What this task involves » Look below for the line containing "numerous multimillion-dollar damages" and the line containing "даними та розширення", then set down both and every line between them exactly, without pictures.

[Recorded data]
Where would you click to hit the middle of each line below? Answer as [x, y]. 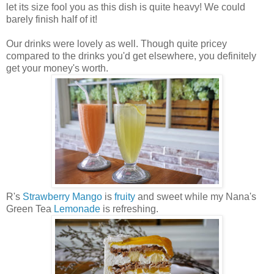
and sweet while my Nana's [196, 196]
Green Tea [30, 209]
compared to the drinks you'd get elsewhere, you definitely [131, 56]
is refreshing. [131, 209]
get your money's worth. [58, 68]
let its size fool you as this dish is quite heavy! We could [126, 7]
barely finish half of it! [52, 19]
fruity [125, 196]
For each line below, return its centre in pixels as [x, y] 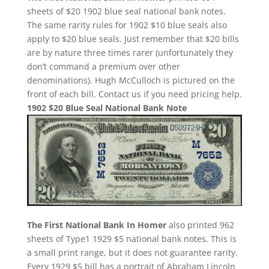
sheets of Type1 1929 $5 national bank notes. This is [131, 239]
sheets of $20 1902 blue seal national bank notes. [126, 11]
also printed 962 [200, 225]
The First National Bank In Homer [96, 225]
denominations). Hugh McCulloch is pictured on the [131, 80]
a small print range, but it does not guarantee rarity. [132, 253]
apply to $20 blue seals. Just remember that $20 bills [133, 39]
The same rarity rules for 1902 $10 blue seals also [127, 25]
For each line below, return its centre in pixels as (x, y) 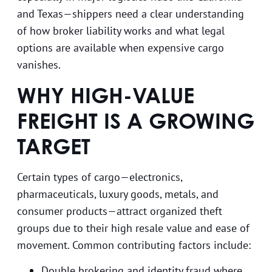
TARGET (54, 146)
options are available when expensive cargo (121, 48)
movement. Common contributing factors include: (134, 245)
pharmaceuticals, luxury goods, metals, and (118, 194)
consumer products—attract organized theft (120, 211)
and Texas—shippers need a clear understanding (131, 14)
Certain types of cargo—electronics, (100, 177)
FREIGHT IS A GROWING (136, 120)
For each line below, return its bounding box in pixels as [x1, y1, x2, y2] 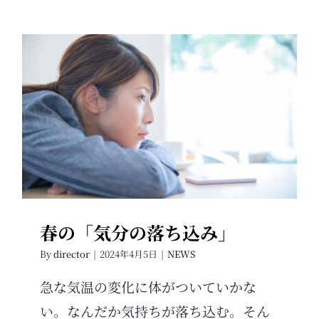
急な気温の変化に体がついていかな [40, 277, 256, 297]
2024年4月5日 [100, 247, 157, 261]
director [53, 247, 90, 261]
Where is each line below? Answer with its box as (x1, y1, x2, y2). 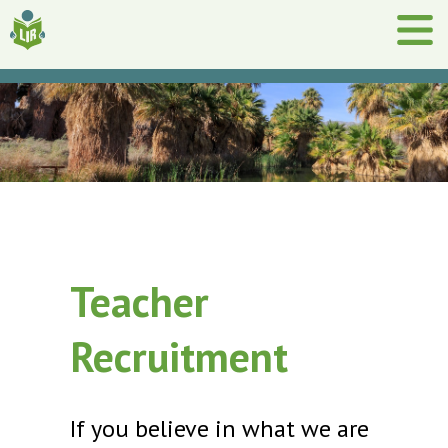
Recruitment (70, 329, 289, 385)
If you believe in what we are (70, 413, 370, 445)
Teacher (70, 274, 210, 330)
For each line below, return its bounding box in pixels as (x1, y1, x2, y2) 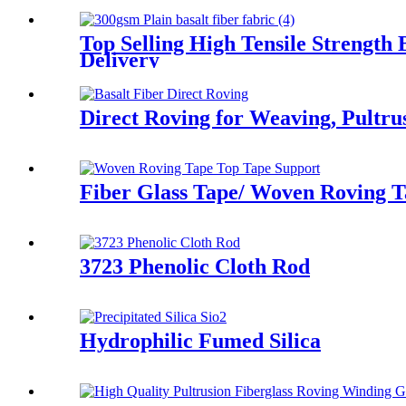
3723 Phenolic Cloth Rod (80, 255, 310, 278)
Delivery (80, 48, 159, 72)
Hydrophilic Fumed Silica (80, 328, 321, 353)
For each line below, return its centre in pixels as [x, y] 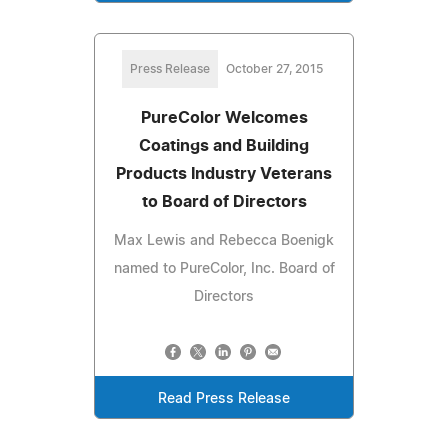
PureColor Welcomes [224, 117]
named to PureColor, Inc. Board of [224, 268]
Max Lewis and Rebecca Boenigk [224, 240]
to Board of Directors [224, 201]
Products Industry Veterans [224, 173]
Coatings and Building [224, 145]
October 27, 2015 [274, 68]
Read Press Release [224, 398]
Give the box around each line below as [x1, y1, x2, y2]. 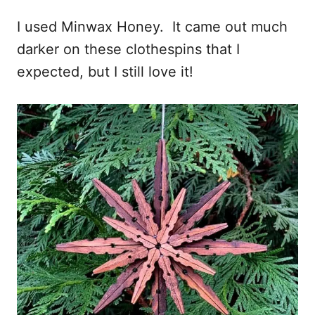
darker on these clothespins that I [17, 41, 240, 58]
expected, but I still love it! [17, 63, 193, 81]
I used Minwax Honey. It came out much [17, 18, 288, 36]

==

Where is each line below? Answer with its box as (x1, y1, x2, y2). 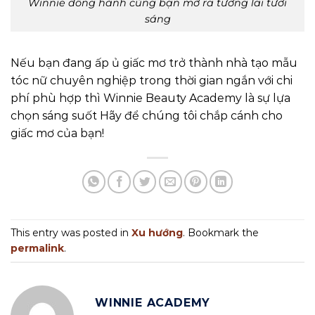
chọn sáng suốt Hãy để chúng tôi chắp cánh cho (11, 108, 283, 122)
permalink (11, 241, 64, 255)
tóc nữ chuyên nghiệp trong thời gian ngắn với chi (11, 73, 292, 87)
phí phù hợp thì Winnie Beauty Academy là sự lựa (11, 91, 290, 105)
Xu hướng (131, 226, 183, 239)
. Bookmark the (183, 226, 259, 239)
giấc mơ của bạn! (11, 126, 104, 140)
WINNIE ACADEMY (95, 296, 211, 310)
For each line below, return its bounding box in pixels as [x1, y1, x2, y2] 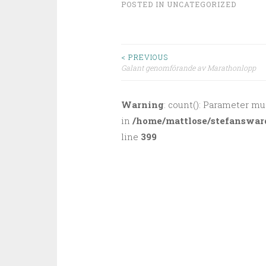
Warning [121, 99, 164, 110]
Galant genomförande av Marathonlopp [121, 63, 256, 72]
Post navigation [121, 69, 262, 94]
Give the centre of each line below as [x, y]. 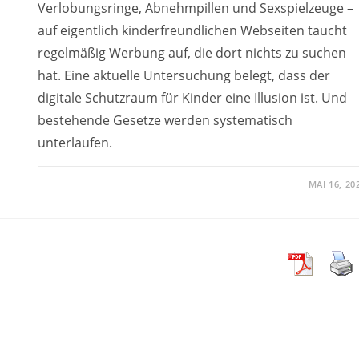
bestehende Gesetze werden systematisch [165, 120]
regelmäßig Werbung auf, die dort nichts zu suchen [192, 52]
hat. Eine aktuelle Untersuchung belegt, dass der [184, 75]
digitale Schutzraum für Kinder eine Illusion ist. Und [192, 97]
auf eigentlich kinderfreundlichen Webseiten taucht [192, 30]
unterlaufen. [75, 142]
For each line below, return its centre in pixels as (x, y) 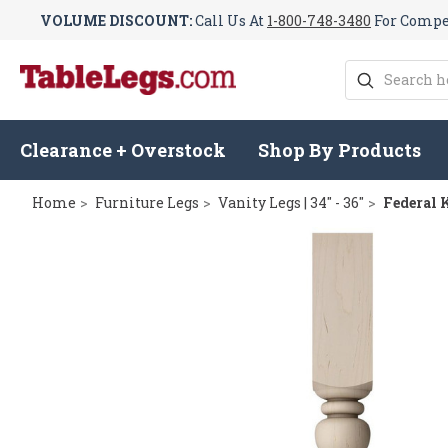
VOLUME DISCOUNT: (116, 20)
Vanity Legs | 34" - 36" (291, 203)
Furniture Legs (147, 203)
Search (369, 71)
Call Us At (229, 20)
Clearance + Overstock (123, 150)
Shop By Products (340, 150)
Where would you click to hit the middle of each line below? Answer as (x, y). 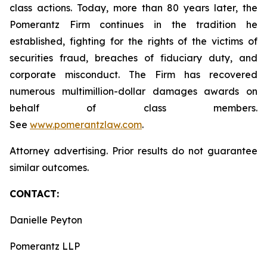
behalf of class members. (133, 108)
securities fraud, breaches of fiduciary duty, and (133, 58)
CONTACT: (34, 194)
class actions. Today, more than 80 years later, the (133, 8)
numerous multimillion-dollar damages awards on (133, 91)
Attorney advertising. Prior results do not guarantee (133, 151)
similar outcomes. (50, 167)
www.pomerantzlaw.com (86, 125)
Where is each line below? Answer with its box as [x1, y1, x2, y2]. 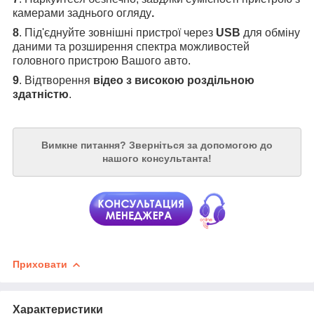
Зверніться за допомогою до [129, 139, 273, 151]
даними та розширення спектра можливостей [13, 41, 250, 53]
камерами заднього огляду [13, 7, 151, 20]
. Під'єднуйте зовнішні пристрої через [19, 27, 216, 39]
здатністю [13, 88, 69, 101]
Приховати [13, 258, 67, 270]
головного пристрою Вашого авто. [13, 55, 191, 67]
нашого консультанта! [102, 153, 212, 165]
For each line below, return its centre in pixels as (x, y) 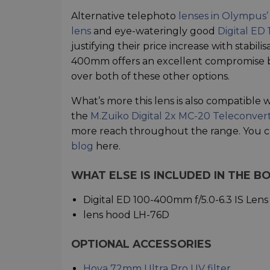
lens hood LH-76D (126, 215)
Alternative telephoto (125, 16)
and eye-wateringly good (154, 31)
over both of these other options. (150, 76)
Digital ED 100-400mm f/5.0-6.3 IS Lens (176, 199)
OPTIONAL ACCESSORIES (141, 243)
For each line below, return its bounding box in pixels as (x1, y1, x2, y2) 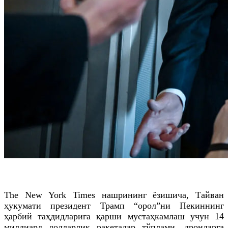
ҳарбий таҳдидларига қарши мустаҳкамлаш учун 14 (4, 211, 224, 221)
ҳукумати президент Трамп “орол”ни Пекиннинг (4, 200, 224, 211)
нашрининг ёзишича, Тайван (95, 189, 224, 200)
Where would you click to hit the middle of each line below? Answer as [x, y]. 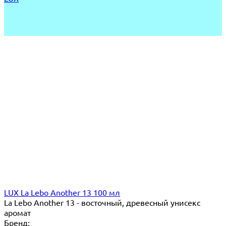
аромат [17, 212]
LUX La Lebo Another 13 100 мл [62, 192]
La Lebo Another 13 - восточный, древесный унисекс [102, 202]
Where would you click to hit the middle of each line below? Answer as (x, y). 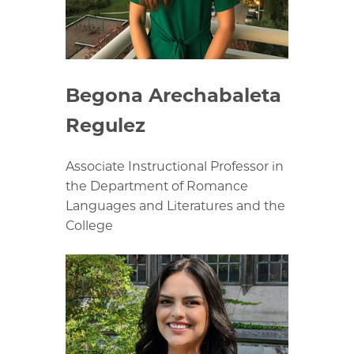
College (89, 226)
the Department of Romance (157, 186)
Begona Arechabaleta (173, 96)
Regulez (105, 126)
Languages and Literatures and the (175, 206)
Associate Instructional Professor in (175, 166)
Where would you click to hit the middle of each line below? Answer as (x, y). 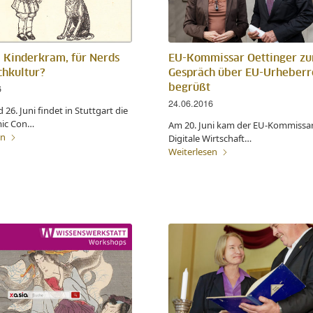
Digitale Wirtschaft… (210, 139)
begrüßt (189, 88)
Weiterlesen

...

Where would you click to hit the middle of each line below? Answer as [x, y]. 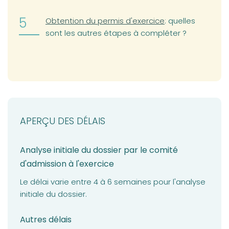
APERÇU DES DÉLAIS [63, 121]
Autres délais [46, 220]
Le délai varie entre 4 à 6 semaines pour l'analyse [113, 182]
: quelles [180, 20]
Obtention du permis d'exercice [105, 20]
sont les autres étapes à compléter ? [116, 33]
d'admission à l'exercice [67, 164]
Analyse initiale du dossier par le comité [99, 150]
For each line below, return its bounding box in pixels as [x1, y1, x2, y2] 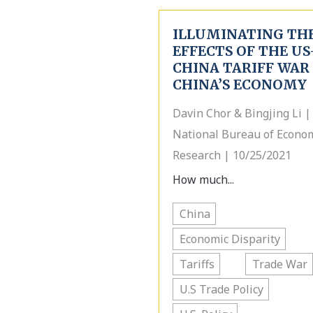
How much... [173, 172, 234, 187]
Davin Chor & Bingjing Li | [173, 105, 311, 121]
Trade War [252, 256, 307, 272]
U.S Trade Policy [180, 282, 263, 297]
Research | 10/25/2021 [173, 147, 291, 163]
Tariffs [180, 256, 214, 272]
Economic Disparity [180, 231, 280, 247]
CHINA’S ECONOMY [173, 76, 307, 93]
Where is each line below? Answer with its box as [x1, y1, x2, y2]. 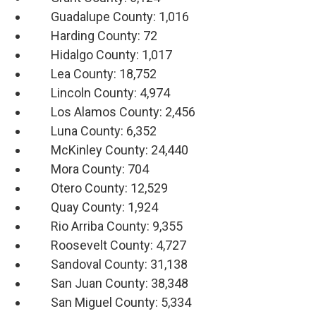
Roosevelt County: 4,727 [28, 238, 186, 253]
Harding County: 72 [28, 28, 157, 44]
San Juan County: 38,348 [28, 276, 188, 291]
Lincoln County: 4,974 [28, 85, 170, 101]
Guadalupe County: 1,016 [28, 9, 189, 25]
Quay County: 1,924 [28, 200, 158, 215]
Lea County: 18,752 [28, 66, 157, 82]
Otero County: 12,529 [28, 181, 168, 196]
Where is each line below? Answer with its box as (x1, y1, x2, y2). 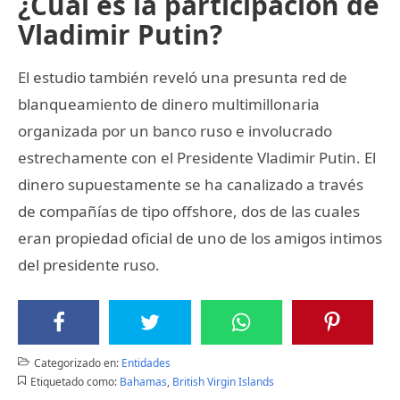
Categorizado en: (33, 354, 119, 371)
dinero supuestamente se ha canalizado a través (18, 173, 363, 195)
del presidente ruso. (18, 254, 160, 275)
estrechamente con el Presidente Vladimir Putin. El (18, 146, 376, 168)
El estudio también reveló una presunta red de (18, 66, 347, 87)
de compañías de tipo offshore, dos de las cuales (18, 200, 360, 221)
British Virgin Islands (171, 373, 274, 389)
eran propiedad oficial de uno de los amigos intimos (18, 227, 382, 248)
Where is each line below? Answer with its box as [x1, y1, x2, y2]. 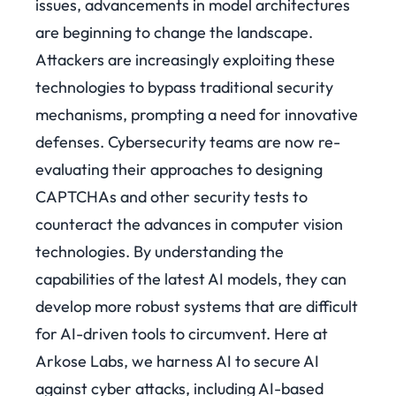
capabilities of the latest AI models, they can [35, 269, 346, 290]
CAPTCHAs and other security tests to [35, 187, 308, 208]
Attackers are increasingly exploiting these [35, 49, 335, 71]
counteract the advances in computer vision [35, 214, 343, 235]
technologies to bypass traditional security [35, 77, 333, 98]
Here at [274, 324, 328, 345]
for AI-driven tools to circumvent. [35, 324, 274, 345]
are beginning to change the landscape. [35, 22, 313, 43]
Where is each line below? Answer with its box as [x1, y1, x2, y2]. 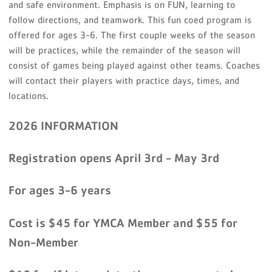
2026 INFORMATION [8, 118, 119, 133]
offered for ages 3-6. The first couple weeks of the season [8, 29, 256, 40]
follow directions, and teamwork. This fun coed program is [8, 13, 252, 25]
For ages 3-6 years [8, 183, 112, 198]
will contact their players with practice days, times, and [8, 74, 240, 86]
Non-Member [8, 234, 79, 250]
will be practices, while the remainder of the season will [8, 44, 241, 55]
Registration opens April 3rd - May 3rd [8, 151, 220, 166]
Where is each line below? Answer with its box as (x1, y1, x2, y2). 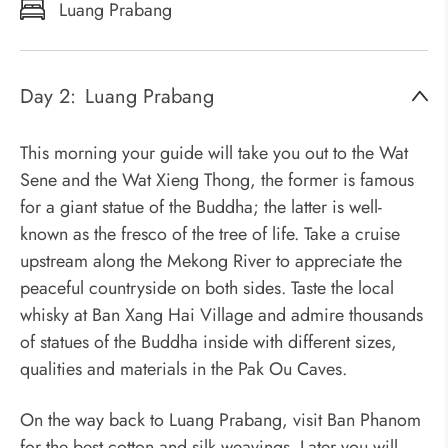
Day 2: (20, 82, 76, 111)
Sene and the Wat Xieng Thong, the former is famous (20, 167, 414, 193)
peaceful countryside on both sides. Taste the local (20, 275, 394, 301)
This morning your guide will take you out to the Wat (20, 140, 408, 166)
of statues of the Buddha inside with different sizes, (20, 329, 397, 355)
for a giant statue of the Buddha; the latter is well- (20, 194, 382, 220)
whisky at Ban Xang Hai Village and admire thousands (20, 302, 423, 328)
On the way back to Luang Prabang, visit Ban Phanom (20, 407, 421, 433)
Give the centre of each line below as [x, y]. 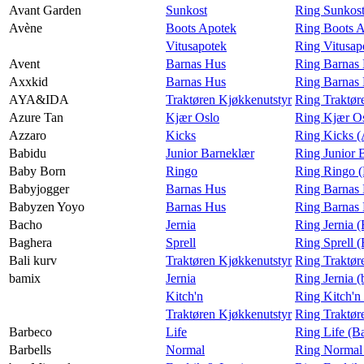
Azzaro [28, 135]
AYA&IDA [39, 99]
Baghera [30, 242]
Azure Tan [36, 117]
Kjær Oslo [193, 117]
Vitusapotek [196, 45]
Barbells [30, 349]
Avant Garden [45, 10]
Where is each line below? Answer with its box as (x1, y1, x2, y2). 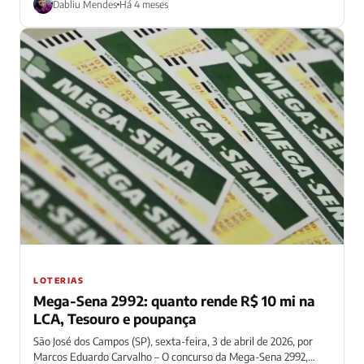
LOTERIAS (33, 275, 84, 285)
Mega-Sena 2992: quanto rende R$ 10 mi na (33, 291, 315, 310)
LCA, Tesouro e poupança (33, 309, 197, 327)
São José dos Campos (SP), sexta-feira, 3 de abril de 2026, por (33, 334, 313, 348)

Answer area »
numerous multimillion-dollar damages awards on (133, 91)
Attorney advertising. Prior results do not guarantee (133, 151)
similar outcomes. (50, 167)
www.pomerantzlaw.com (86, 125)
Where is each line below? Answer with its box as [x1, y1, x2, y2]. 
Зверніться за допомогою до [129, 139, 273, 151]
даними та розширення спектра можливостей [13, 41, 250, 53]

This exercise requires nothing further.